Ein Beispiel ist das „Roku Kyoto“, das zur Hilton-Gruppe gehört. Das Hotel wurde im September 2021 eröffnet, als in Japan wegen der Pandemie der Ausnahmezustand herrschte.

Das „Roku Kyoto“ ist nicht günstig, ein Zimmer kostet ungefähr 100.000 Yen (ca. 694 Euro) pro Nacht. Mittlerweile ist es jedes Wochenende ausgebucht.

Es gibt zahlreiche solcher Beispiele, die aus dem Hotelboom hervorgegangen sind.
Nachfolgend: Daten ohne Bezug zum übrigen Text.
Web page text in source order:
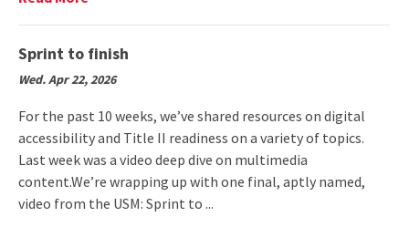
Event
Edward
at
UMD
Sprint to finish
Wed. Apr 22, 2026
For the past 10 weeks, we’ve shared resources on digital
accessibility and Title II readiness on a variety of topics.
Last week was a video deep dive on multimedia
content.We’re wrapping up with one final, aptly named,
video from the USM: Sprint to ...
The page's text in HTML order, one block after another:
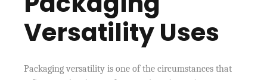
Versatility Uses
Packaging versatility is one of the circumstances that
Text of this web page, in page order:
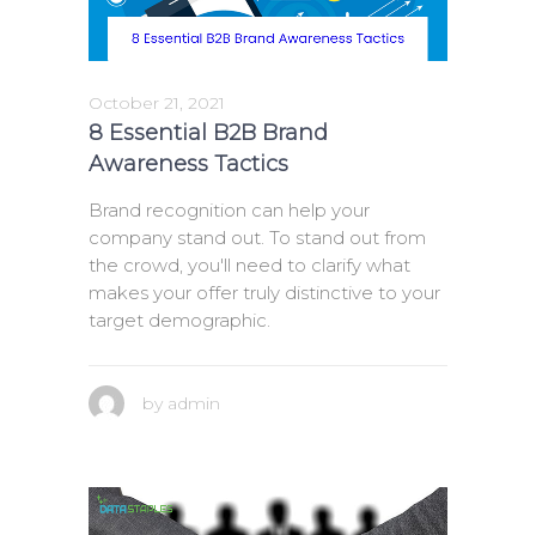
October 21, 2021
8 Essential B2B Brand
Awareness Tactics
Brand recognition can help your
company stand out. To stand out from
the crowd, you'll need to clarify what
makes your offer truly distinctive to your
target demographic.
by admin
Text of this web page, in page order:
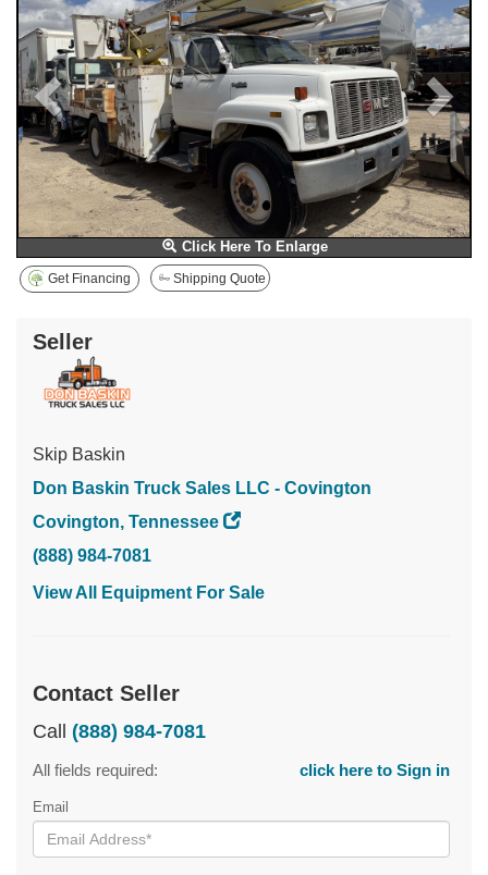
Click Here To Enlarge
Get Financing Shipping Quote
Seller
Skip Baskin
Don Baskin Truck Sales LLC - Covington
Covington, Tennessee
(888) 984-7081
View All Equipment For Sale
Contact Seller
Call (888) 984-7081
All fields required: click here to Sign in
Email
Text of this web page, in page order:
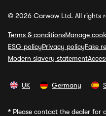
© 2026 Carwow Ltd. All rights
Terms & conditionsManage
ESG policyPrivacy policyFake
Modern slavery statement
UK Germany
* Please contact the dealer for
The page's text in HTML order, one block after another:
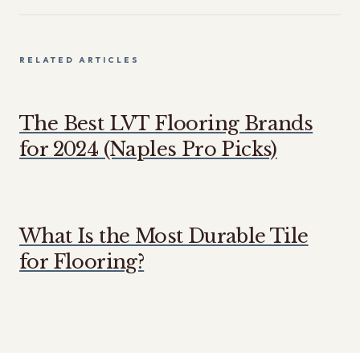
RELATED ARTICLES
The Best LVT Flooring Brands
for 2024 (Naples Pro Picks)
What Is the Most Durable Tile
for Flooring?
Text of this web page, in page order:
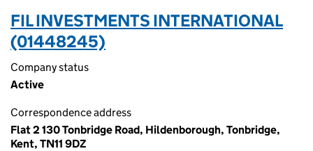
FIL INVESTMENTS INTERNATIONAL
(01448245)
Company status
Active
Correspondence address
Flat 2 130 Tonbridge Road, Hildenborough, Tonbridge,
Kent, TN11 9DZ
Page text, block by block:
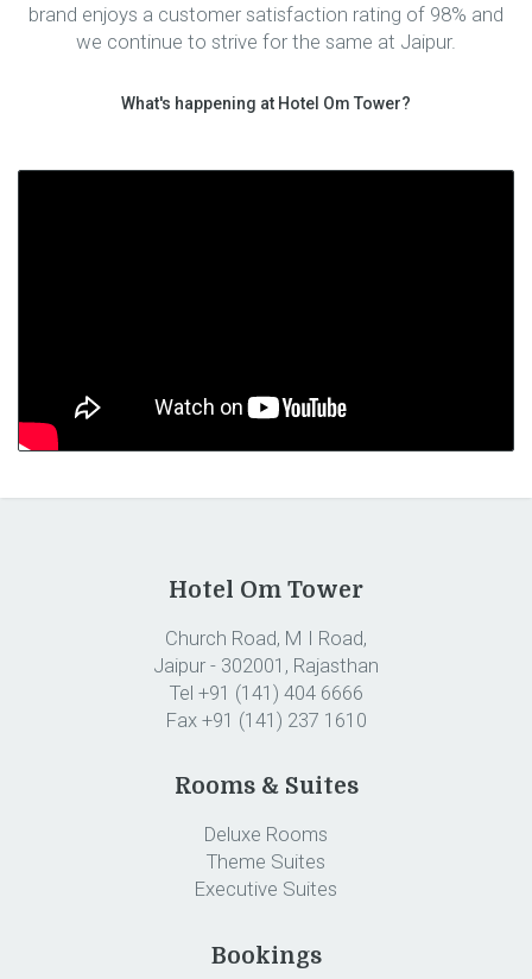
brand enjoys a customer satisfaction rating of 98% and
we continue to strive for the same at Jaipur.
What's happening at Hotel Om Tower?
Hotel Om Tower
Church Road, M I Road,
Jaipur - 302001, Rajasthan
Tel +91 (141) 404 6666
Fax +91 (141) 237 1610
Rooms & Suites
Deluxe Rooms
Theme Suites
Executive Suites
Bookings
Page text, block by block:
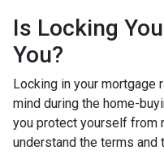
Is Locking
You?
Locking in your mortgage
mind during the home-
you protect yourself from
understand the terms and
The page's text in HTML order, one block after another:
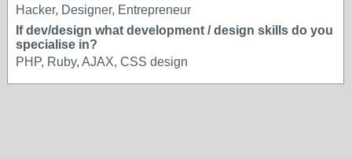
Hacker, Designer, Entrepreneur
If dev/design what development / design skills do you
specialise in?
PHP, Ruby, AJAX, CSS design
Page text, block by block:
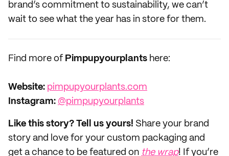
brand’s commitment to sustainability, we can’t
wait to see what the year has in store for them.
Find more of Pimpupyourplants here:
Website:‌ pimpupyourplants.com
Instagram: @pimpupyourplants
Like this story? Tell us yours! Share your brand
story and love for your custom packaging and
get a chance to be featured on the wrap! If you’re
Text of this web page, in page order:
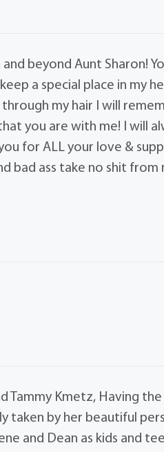
beyond Aunt Sharon!
keep a special place in my
my hair I will
you are with me! I will
for ALL your love &
bad ass take no shit
Tammy Kmetz, Having
taken by her beautiful
and Dean as kids and
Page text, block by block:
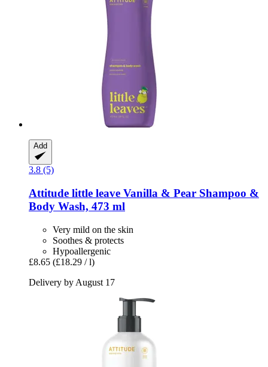
Add
3.8 (5)
Attitude little leave Vanilla & Pear Shampoo &
Body Wash, 473 ml
Very mild on the skin
Soothes & protects
Hypoallergenic
£8.65 (£18.29 / l)
Delivery by August 17
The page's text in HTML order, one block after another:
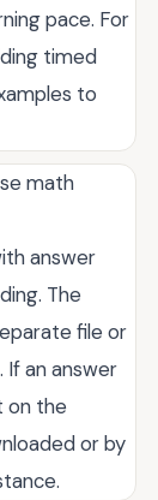
pace. For
timed
to
math
answer
The
file or
an answer
on the
or by
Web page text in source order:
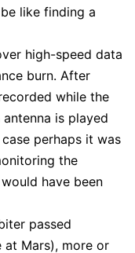
like finding a
high-speed data
burn. After
while the
is played
perhaps it was
the
have been
passed
at Mars), more or
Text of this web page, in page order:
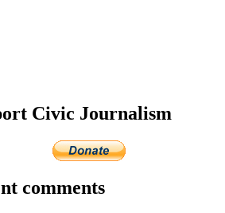
Civic Journalism
comments
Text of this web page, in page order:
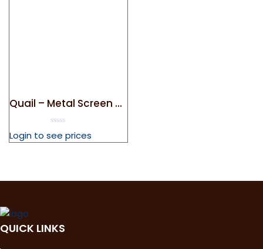
Quail – Metal Screen Door Magnet
out
of
Login to see prices
QUICK LINKS
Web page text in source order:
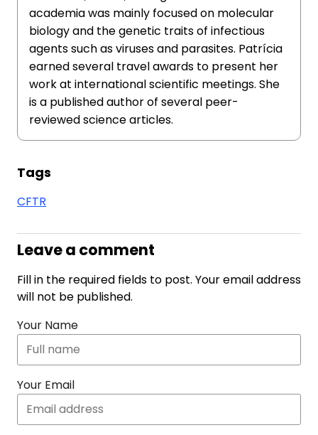
academia was mainly focused on molecular
biology and the genetic traits of infectious
agents such as viruses and parasites. Patrícia
earned several travel awards to present her
work at international scientific meetings. She
is a published author of several peer-
reviewed science articles.
Tags
CFTR
Leave a comment
Fill in the required fields to post. Your email address
will not be published.
Your Name
Your Email
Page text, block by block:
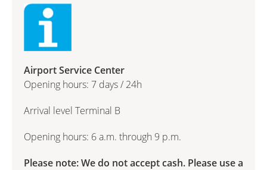
Airport Service Center
Opening hours: 7 days / 24h
Arrival level Terminal B
Opening hours: 6 a.m. through 9 p.m.
Please note: We do not accept cash. Please use a
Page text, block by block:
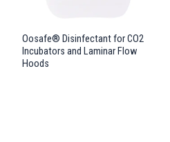
Oosafe® Disinfectant for CO2
Incubators and Laminar Flow
Hoods
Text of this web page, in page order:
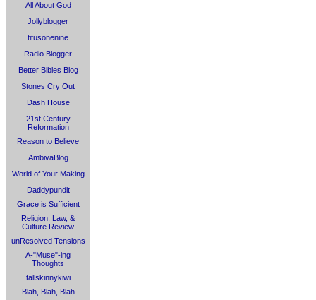
All About God
Jollyblogger
titusonenine
Radio Blogger
Better Bibles Blog
Stones Cry Out
Dash House
21st Century
Reformation
Reason to Believe
AmbivaBlog
World of Your Making
Daddypundit
Grace is Sufficient
Religion, Law, &
Culture Review
unResolved Tensions
A-"Muse"-ing
Thoughts
tallskinnykiwi
Blah, Blah, Blah
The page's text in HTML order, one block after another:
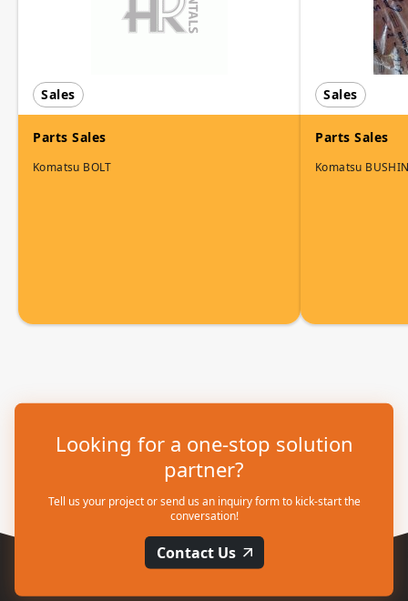
Sales
Parts Sales
Komatsu BOLT
Sales
Parts Sales
Komatsu
Looking for a one-stop solution
partner?
Tell us your project or send us an inquiry form to kick-start the
conversation!
Contact Us
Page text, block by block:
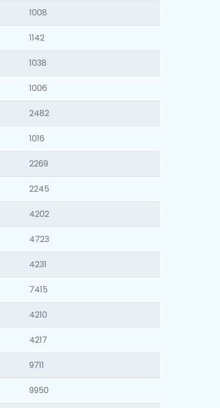
1008
1142
1038
1006
2482
1016
2269
2245
4202
4723
4231
7415
4210
4217
9711
9950
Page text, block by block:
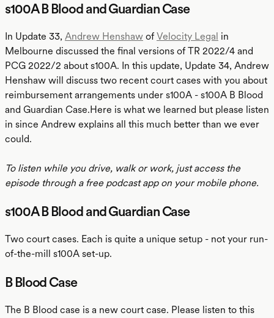
s100A B Blood and Guardian Case
In Update 33, Andrew Henshaw of Velocity Legal in
Melbourne discussed the final versions of TR 2022/4 and
PCG 2022/2 about s100A. In this update, Update 34, Andrew
Henshaw will discuss two recent court cases with you about
reimbursement arrangements under s100A - s100A B Blood
and Guardian Case.Here is what we learned but please listen
in since Andrew explains all this much better than we ever
could.
To listen while you drive, walk or work, just access the
episode through a free podcast app on your mobile phone.
s100A B Blood and Guardian Case
Two court cases. Each is quite a unique setup - not your run-
of-the-mill s100A set-up.
B Blood Case
The B Blood case is a new court case. Please listen to this
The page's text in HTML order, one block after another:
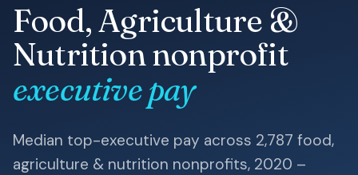
Sectors
Food, Agriculture &
Nutrition nonprofit
executive pay
Median top-executive pay across 2,787 food,
agriculture & nutrition nonprofits, 2020 –
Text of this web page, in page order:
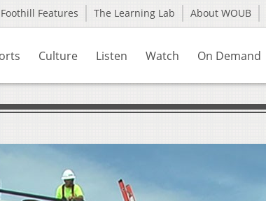
Foothill Features The Learning Lab About WOUB
Culture Listen Watch On Demand
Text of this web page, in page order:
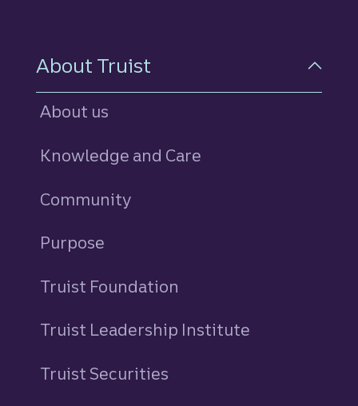
About Truist
About us
Knowledge and Care
Community
Purpose
Truist Foundation
Truist Leadership Institute
Truist Securities
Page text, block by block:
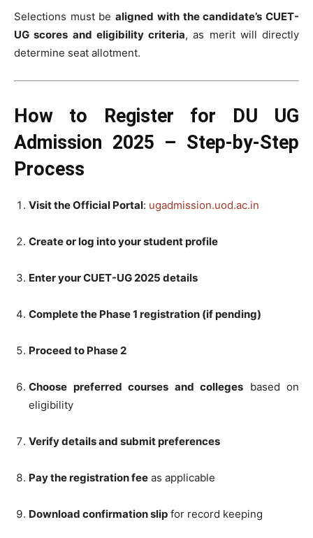
Selections must bealigned with the candidate’s CUET-
UG scores and eligibility criteria, as merit will directly
determine seat allotment.
How to Register for DU UG
Admission 2025 – Step-by-Step
Process
Visit the Official Portal: ugadmission.uod.ac.in
Create or log into your student profile
Enter your CUET-UG 2025 details
Complete the Phase 1 registration (if pending)
Proceed to Phase 2
Choose preferred courses and colleges based on
eligibility
Verify details and submit preferences
Pay the registration fee as applicable
Download confirmation slip for record keeping
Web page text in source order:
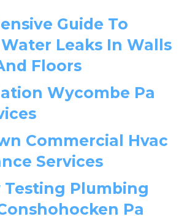
Guide To
Leaks In Walls
Floors
Wycombe Pa
Commercial Hvac
Services
Testing Plumbing
Pa
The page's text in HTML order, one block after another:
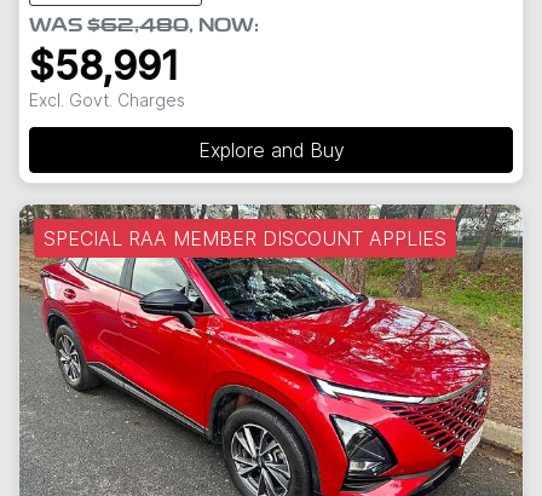
WAS $62,480, NOW:
$58,991
Excl. Govt. Charges
Explore and Buy
SPECIAL RAA MEMBER DISCOUNT APPLIES
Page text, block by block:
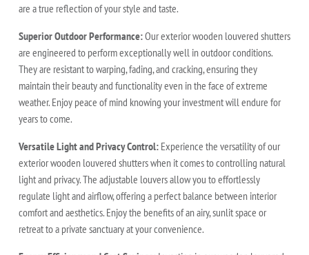
are a true reflection of your style and taste.
Superior Outdoor Performance:Our exterior wooden louvered shutters
are engineered to perform exceptionally well in outdoor conditions.
They are resistant to warping, fading, and cracking, ensuring they
maintain their beauty and functionality even in the face of extreme
weather. Enjoy peace of mind knowing your investment will endure for
years to come.
Versatile Light and Privacy Control: Experience the versatility of our
exterior wooden louvered shutters when it comes to controlling natural
light and privacy. The adjustable louvers allow you to effortlessly
regulate light and airflow, offering a perfect balance between interior
comfort and aesthetics. Enjoy the benefits of an airy, sunlit space or
retreat to a private sanctuary at your convenience.
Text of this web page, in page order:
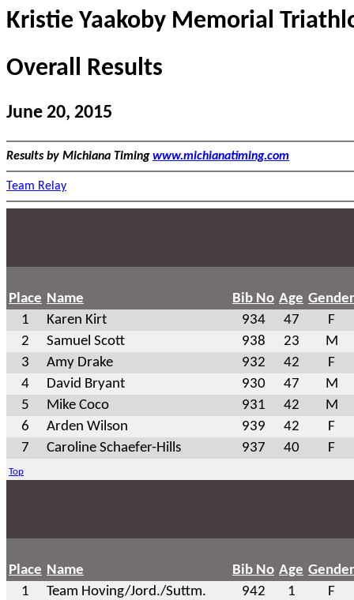
Kristie Yaakoby Memorial
Overall Results
June 20, 2015
Results by Michiana Timingwww.michianatiming.com
Team Relay
Place Name Bib No Age Gender
1
Karen Kirt 934 47
F
2
Samuel Scott 938 23
M
3
Amy Drake 932 42
F
4
David Bryant 930 47
M
5
Mike Coco 931 42
M
6
Arden Wilson 939 42
F
7
Caroline Schaefer-Hills 937 40 F
Top
Place Name Bib No Age Gender
1
Team Hoving/Jord./Suttm. 942 1
F
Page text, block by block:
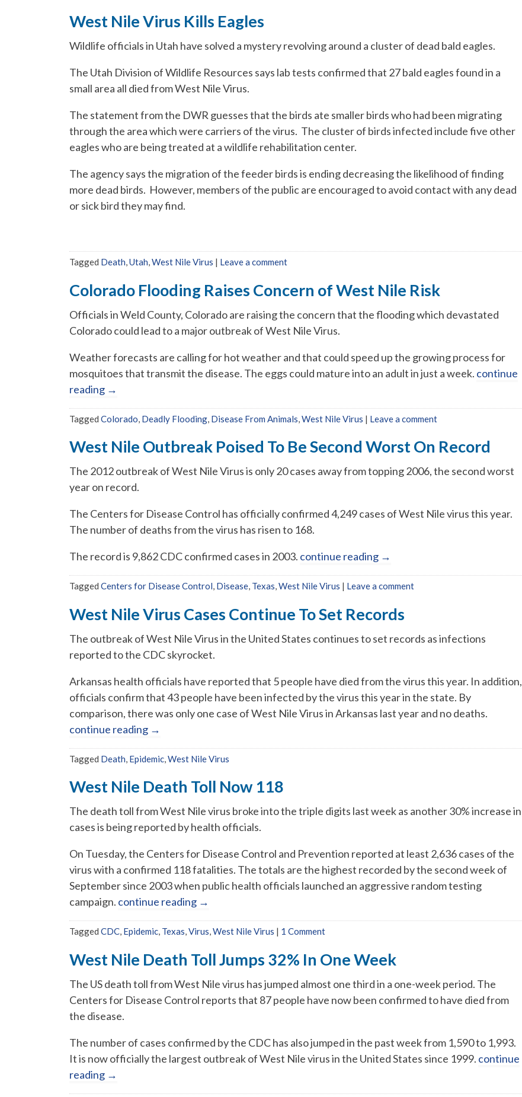
West Nile Virus Kills Eagles
Wildlife officials in Utah have solved a mystery revolving around a cluster of dead bald eagles.
The Utah Division of Wildlife Resources says lab tests confirmed that 27 bald eagles found in a
small area all died from West Nile Virus.
The statement from the DWR guesses that the birds ate smaller birds who had been migrating
through the area which were carriers of the virus. The cluster of birds infected include five other
eagles who are being treated at a wildlife rehabilitation center.
The agency says the migration of the feeder birds is ending decreasing the likelihood of finding
more dead birds. However, members of the public are encouraged to avoid contact with any dead
or sick bird they may find.
Tagged Death,Utah,West Nile Virus | Leave a comment
Colorado Flooding Raises Concern of West Nile Risk
Officials in Weld County, Colorado are raising the concern that the flooding which devastated
Colorado could lead to a major outbreak of West Nile Virus.
Weather forecasts are calling for hot weather and that could speed up the growing process for
mosquitoes that transmit the disease. The eggs could mature into an adult in just a week. continue
reading →
Tagged Colorado, Deadly Flooding, Disease From Animals,West Nile Virus | Leave a comment
West Nile Outbreak Poised To Be Second Worst On Record
The 2012 outbreak of West Nile Virus is only 20 cases away from topping 2006, the second worst
year on record.
The Centers for Disease Control has officially confirmed 4,249 cases of West Nile virus this year.
The number of deaths from the virus has risen to 168.
The record is 9,862 CDC confirmed cases in 2003. continue reading →
Tagged Centers for Disease Control, Disease, Texas,West Nile Virus | Leave a comment
West Nile Virus Cases Continue To Set Records
The outbreak of West Nile Virus in the United States continues to set records as infections
reported to the CDC skyrocket.
Arkansas health officials have reported that 5 people have died from the virus this year. In addition,
officials confirm that 43 people have been infected by the virus this year in the state. By
comparison, there was only one case of West Nile Virus in Arkansas last year and no deaths.
continue reading →
Tagged Death, Epidemic,West Nile Virus
West Nile Death Toll Now 118
The death toll from West Nile virus broke into the triple digits last week as another 30% increase in
cases is being reported by health officials.
On Tuesday, the Centers for Disease Control and Prevention reported at least 2,636 cases of the
virus with a confirmed 118 fatalities. The totals are the highest recorded by the second week of
September since 2003 when public health officials launched an aggressive random testing
campaign. continue reading →
Tagged CDC, Epidemic, Texas,Virus,West Nile Virus | 1 Comment
West Nile Death Toll Jumps 32% In One Week
The US death toll from West Nile virus has jumped almost one third in a one-week period. The
Centers for Disease Control reports that 87 people have now been confirmed to have died from
the disease.
The number of cases confirmed by the CDC has also jumped in the past week from 1,590 to 1,993.
It is now officially the largest outbreak of West Nile virus in the United States since 1999. continue
reading →

Im Januar, also noch bevor Japan seine Einreisebeschränkungen lockerte, eröffnete das „Okura Kyoto Okazaki Bettei“ und im Sommer 2021 folgte das „Blossom Kyoto“.

Gegenwärtig gibt es keine Anzeichen dafür, dass der Hotelboom in naher Zukunft nachlassen wird. So plant die Hilton-Gruppe ein weiteres Luxushotel und auch Capella Hotels and Resorts will ein Hotel eröffnen. 2026 folgt dann das geplante Haus von Imperial Hotel. Mittlerweile wurde auch der ehemalige Hauptsitz von Nintendo zu einem Hotel umgebaut.

Immer mehr Hotels in Okinawa mit großem Kultur- und Freizeitangebot

Aber nicht nur Japans Kulturhauptstadt Kyoto erlebt einen derartigen Boom, auch in Okinawa sprießen Hotels geradezu aus dem Boden. Zwar hat die Hotelbranche auch in dieser Präfektur durch die Pandemie gelitten, denn die Zahl der Touristen sank auf etwa 3 Millionen in den Geschäftsjahren 2020 und 2021. Allerdings geht die Branche davon aus, dass sich die Zahl in diesem Geschäftsjahr wieder auf etwa 6,1 Millionen Touristen erholen wird.

Okinawa hat jedoch ein Problem, da die Zahlen zwischen Herbst und Frühjahr immer um etwa 30 Prozent gegenüber der Hochsaison im Sommer zurückgehen. Dennoch entstehen auch dort immer mehr Hotels, die ebenso versuchen, das ganze Jahr über Gäste anzulocken.

Ein Beispiel ist das „Hoshinoya Okinawa Hotel“, das eine Vielzahl an Kultur- und Freizeitaktivitäten anbietet, um das ganze Jahr über attraktiv für Touristen zu sein – ein Trend, der sich auch in anderen Regionen des Landes allmählich durchsetzt.